The models are evaluated on the test set to measure their generalization ability. This step highlights whether batch normalization improves the model's performance on unseen data, focusing on stability and potential overfitting.

### Explaination of outcome:

---

#### **1. Batch Normalization's Purpose**
Start by reinforcing the **primary purpose** of batch normalization:
- **Faster Training Convergence**: It helps models train faster by normalizing inputs to each layer.
- **Regularization Effect**: It can reduce overfitting by adding noise to layer activations during training.

Even if the final accuracies are similar, batch normalization might still have improved the **training process** (e.g., smoother convergence or reduced epochs to achieve similar accuracy).

---

#### **2. Analyze Training Behavior**
Encourage you to compare **training curves** (loss/accuracy over epochs). Explain these possibilities:
- **Convergence Speed**: Did the model with batch normalization converge faster?
- **Smoothness**: Is the loss/accuracy curve smoother for the batch-normalized model, indicating more stable training?
  
If the curves are nearly identical, emphasize that **batch normalization's benefits are more apparent in deeper networks** or with more complex datasets.

---

#### **3. Factors Influencing Batch Normalization's Impact**
Why the results might be similar:
- **Model Architecture**: The current model is relatively shallow.
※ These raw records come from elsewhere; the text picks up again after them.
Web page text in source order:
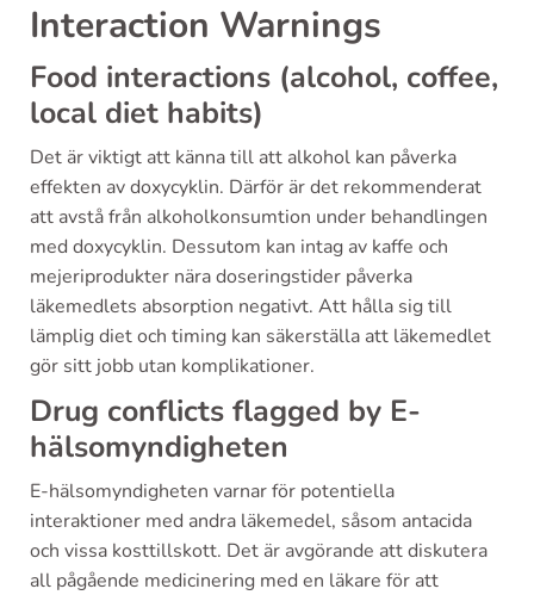
Interaction Warnings
Food interactions (alcohol, coffee,
local diet habits)
Det är viktigt att känna till att alkohol kan påverka
effekten av doxycyklin. Därför är det rekommenderat
att avstå från alkoholkonsumtion under behandlingen
med doxycyklin. Dessutom kan intag av kaffe och
mejeriprodukter nära doseringstider påverka
läkemedlets absorption negativt. Att hålla sig till
lämplig diet och timing kan säkerställa att läkemedlet
gör sitt jobb utan komplikationer.
Drug conflicts flagged by E-
hälsomyndigheten
E-hälsomyndigheten varnar för potentiella
interaktioner med andra läkemedel, såsom antacida
och vissa kosttillskott. Det är avgörande att diskutera
all pågående medicinering med en läkare för att
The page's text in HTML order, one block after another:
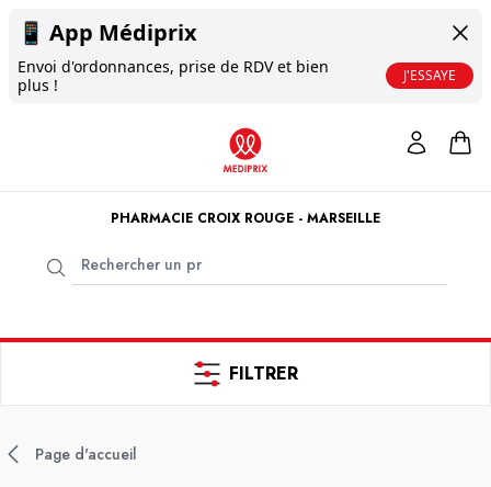
📱 App Médiprix
Envoi d'ordonnances, prise de RDV et bien
plus !
J'ESSAYE
PHARMACIE CROIX ROUGE - MARSEILLE
FILTRER
Page d'accueil
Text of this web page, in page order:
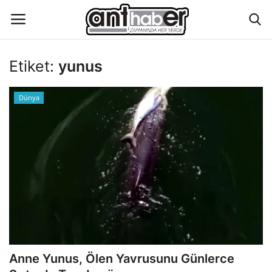
Aktüel Magazin
Hakkımızda
Çevre
Etiket: yunus
Dünya
Anne Yunus, Ölen Yavrusunu Günlerce
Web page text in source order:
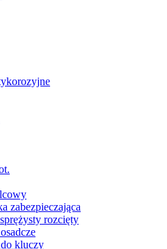
zabezpieczająca
rozcięty
kluczy
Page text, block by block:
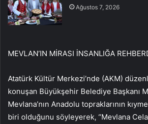
Ağustos 7, 2026
MEVLAN’IN MİRASI İNSANLIĞA
Atatürk Kültür Merkezi’nde (AKM)
konuşan Büyükşehir Belediye Başkanı
Mevlana’nın Anadolu topraklarının
biri olduğunu söyleyerek, “Mevlana
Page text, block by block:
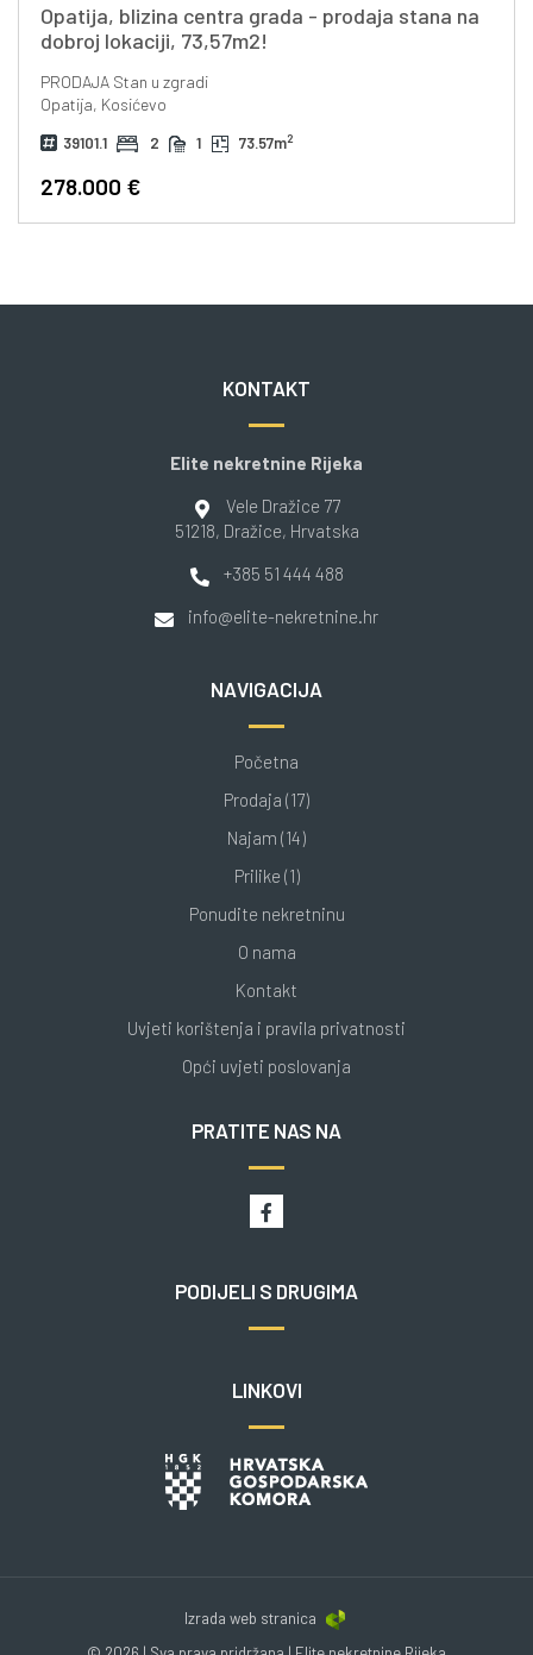
Opatija, blizina centra grada - prodaja stana na
dobroj lokaciji, 73,57m2!
PRODAJAStan u zgradi
Opatija, Kosićevo
39101.1 2 1 73.57m2
278.000 €
KONTAKT
Elite nekretnine Rijeka
Vele Dražice 77
51218, Dražice, Hrvatska
+385 51 444 488
info@elite-nekretnine.hr
NAVIGACIJA
Početna
Prodaja (17)
Najam (14)
Prilike (1)
Ponudite nekretninu
O nama
Kontakt
Uvjeti korištenja i pravila privatnosti
Opći uvjeti poslovanja
PRATITE NAS NA
PODIJELI S DRUGIMA
LINKOVI
Izrada web stranica
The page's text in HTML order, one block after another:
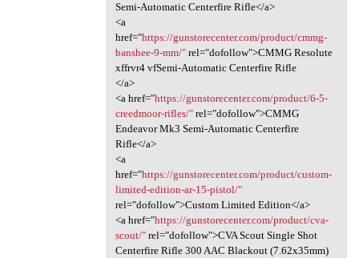
Semi-Automatic Centerfire Rifle</a>
<a
href="https://gunstorecenter.com/product/cmmg-
banshee-9-mm/"rel="dofollow">CMMG Resolute
xffrvr4 vfSemi-Automatic Centerfire Rifle
</a>
<a href="https://gunstorecenter.com/product/6-5-
creedmoor-rifles/"rel="dofollow">CMMG
Endeavor Mk3 Semi-Automatic Centerfire
Rifle</a>
<a
href="https://gunstorecenter.com/product/custom-
limited-edition-ar-15-pistol/"
rel="dofollow">Custom Limited Edition</a>
<a href="https://gunstorecenter.com/product/cva-
scout/"rel="dofollow">CVA Scout Single Shot
Centerfire Rifle 300 AAC Blackout (7.62x35mm)
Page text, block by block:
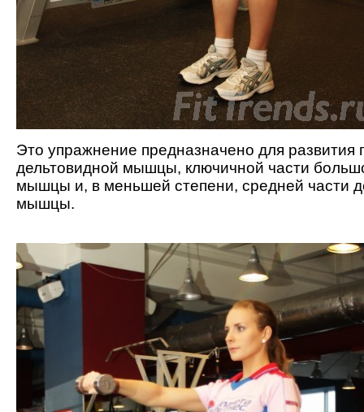
Это упражнение предназначено для развития
дельтовидной мышцы, ключичной части
мышцы и, в меньшей степени, средней части
мышцы.
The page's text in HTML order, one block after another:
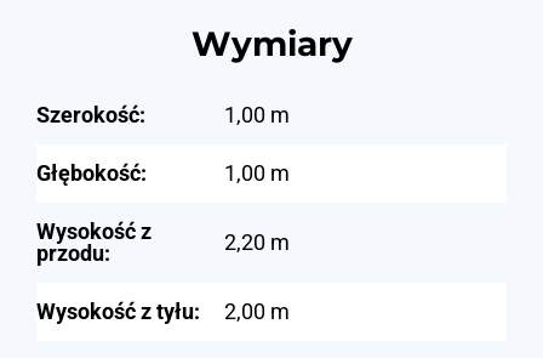
Wymiary
Szerokość: 1,00 m
Głębokość: 1,00 m
Wysokość z
przodu:
2,20 m
Wysokość z tyłu: 2,00 m
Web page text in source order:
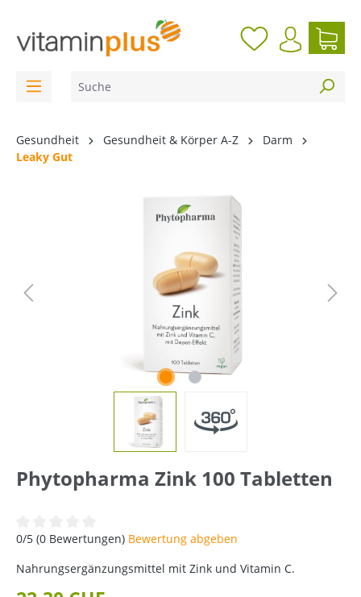
Gesundheit Gesundheit & Körper A-Z
Darm
Leaky Gut
Phytopharma Zink 100 Tabletten
Durchschnittliche Bewertung von 0 von 5 Sternen
0/5 (0 Bewertungen) Bewertung abgeben
Nahrungsergänzungsmittel mit Zink und Vitamin C.
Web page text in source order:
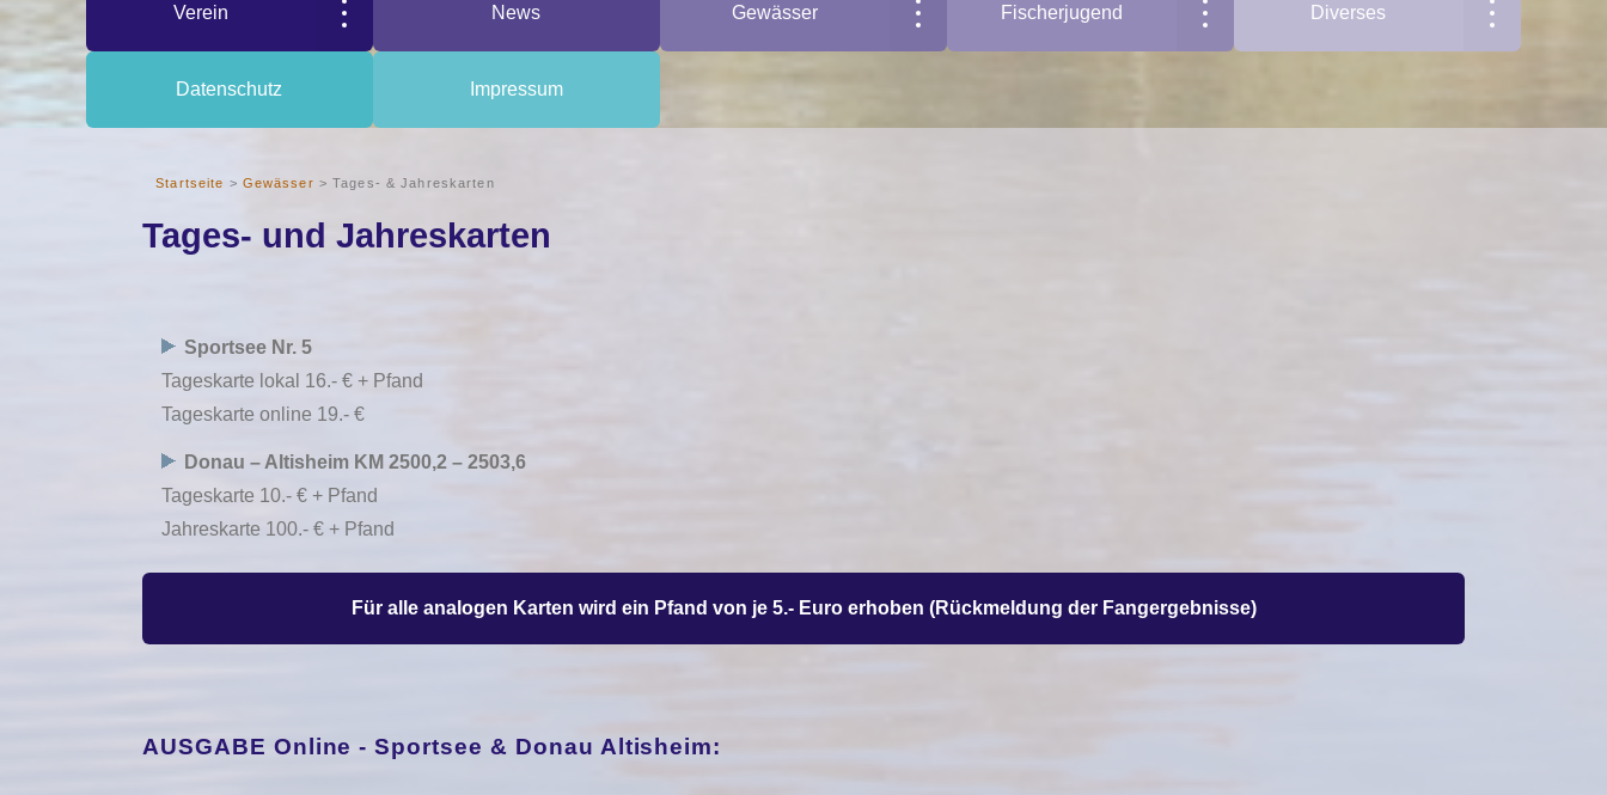
Verein News Gewässer Fischerjugend Diverses
Datenschutz Impressum
Startseite > Gewässer >Tages- & Jahreskarten
Tages- und Jahreskarten
Sportsee Nr. 5
Tageskarte lokal 16.- € + Pfand
Tageskarte online 19.- €
Donau – Altisheim KM 2500,2 – 2503,6
Tageskarte 10.- € + Pfand
Jahreskarte 100.- € + Pfand
Für alle analogen Karten wird ein Pfand von je 5.- Euro erhoben (Rückmeldung der Fangergebnisse)
AUSGABE Online - Sportsee & Donau Altisheim:

Batch normalization is more effective in **very deep networks**.
- **Dataset Simplicity**: Fashion MNIST is a manageable dataset. Batch normalization's advantages become clearer with **more complex datasets** or highly imbalanced data.
- **Optimizer**: Using Adam (a robust optimizer) might reduce the observable benefits of batch normalization because Adam already adapts learning rates effectively.

---

#### **4. Highlight Generalization Insight**
Why test accuracy might not differ much:
- **Model Capacity**: Both models have sufficient capacity to learn Fashion MNIST. Adding batch normalization didn’t significantly alter this.
- **Overfitting**: Batch normalization acts as a regularizer. However, the dataset may not be complex enough to showcase overfitting issues that batch normalization could mitigate.

---

#### **5. Encourage Further Exploration**
Opportunities to explore:
1. **Increase Model Depth**: Add more layers and observe if batch normalization improves performance.
2. **Use a Complex Dataset**: Try datasets complex datasets, where batch normalization often shows a greater effect.
3. **Alter Hyperparameters**: Experiment with learning rates, optimizers, or dropout alongside batch normalization.

### Key Takeaways

- Batch normalization helps in faster convergence during training.
- It improves generalization by reducing overfitting, especially in deeper networks.
- Training with batch normalization results in more stable and consistent gradients.

### Summary:

In this lab, you implemented and compared a deep neural network with and without batch normalization. By analyzing training losses and test accuracies, you observed the impact of batch normalization on convergence speed and generalization performance. This foundational knowledge is crucial for designing efficient and robust neural network architectures in real-world applications.